In the case of Mr. D C v Sainsbury’s Supermarkets Ltd, a long-serving manager won a disability harassment claim after being excluded from a social media post celebrating International Men’s Day while on sick leave. The tribunal found his exclusion caused humiliation, ruling in his favor and awarding compensation.

In the case of Mr D C v Sainsbury’s Supermarkets Ltd a long-serving Sainsbury’s manager has won a disability harassment claim after being excluded from a social media post celebrating International Men’s Day while he was on sick leave.

Mr DC was on extended leave due to anxiety when his regional director posted on LinkedIn, acknowledging and celebrating male managers who “show up for work each day, put on a name badge, and provide leadership for thousands of colleagues.”

Having worked at Sainsbury’s since he was a schoolboy, Mr DC said his exclusion from the post made him feel “violated.” Following a lawsuit for disability harassment, an employment judge ruled in his favour, stating he had been “humiliated” by being left out and is now in line for compensation.

On International Men’s Day, November 19, Regional Director Matt Hourihan posted on Yammer (Sainsbury’s internal message board) and LinkedIn to mark the occasion.

“I’d like to take a moment to celebrate the male leaders in my team and say thank you for all that you do to help make our stores,” read part of the post. Hourihan, who managed around 5,000 staff members and is now head of customer service at Sainsbury’s, thanked the male managers for their support and leadership. However, he did not name or tag Mr DC, nor include his photo.

Mr DC’s wife informed him about the post, which he testified caused “untold further damage” to his health. He said it created “angst” as he faced questions from friends, colleagues, and LinkedIn connections about whether he had left Sainsbury’s.

“Mr. DC gave evidence that he felt excluded, humiliated, and violated by the post and believed he was excluded because of his absence,” Employment Judge Rhian Brace said.

Hourihan explained that Mr DC, who had been off work for 16 weeks, had deleted his WhatsApp account and requested no contact to recover. Hourihan did not want to bombard him with notifications and lacked a photograph of him, which he felt inappropriate to request.

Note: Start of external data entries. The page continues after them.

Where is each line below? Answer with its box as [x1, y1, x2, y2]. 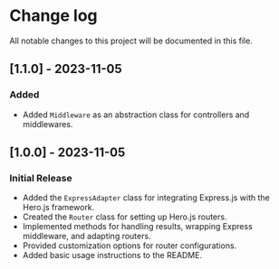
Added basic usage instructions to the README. [22, 250, 202, 261]
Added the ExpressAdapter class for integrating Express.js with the [22, 192, 270, 203]
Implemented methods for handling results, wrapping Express [22, 221, 254, 232]
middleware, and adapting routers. [22, 231, 151, 242]
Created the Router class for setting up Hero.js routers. [22, 211, 227, 222]
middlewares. [22, 118, 73, 129]
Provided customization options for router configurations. [22, 240, 237, 251]
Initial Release [9, 172, 72, 184]

On November 22, Mr DC filed a complaint with 48 specific concerns against his boss. The investigator partially upheld one concern related to the LinkedIn post but found it did not breach Sainsbury’s social media policy and any impact on Mr DC was unintended. Mr DC’s appeal of this result was dismissed.

After lengthy discussions about his return-to-work date, Mr DC was dismissed in June 2023. He sued for disability discrimination, harassment, and unfair dismissal.

Upholding his harassment and unfavourable treatment claims related to the LinkedIn post, Judge Brace stated, “[Mr. DC] was a valued and long-serving store manager at Sainsbury’s,” noting that his exclusion from the post was related to his disability.

The tribunal acknowledged Hourihan’s intent to prevent unwanted contact during Mr DC’s leave but accepted that the exclusion caused Mr DC to feel humiliated. Judge Brace remarked, “It was reasonable for [Mr. DC], as a senior store manager, to feel humiliated, particularly when nothing prevented Matt Hourihan from informing [Mr. DC] of the post during their conversation the day prior.”

A remedy hearing to determine his compensation will be held at a later date.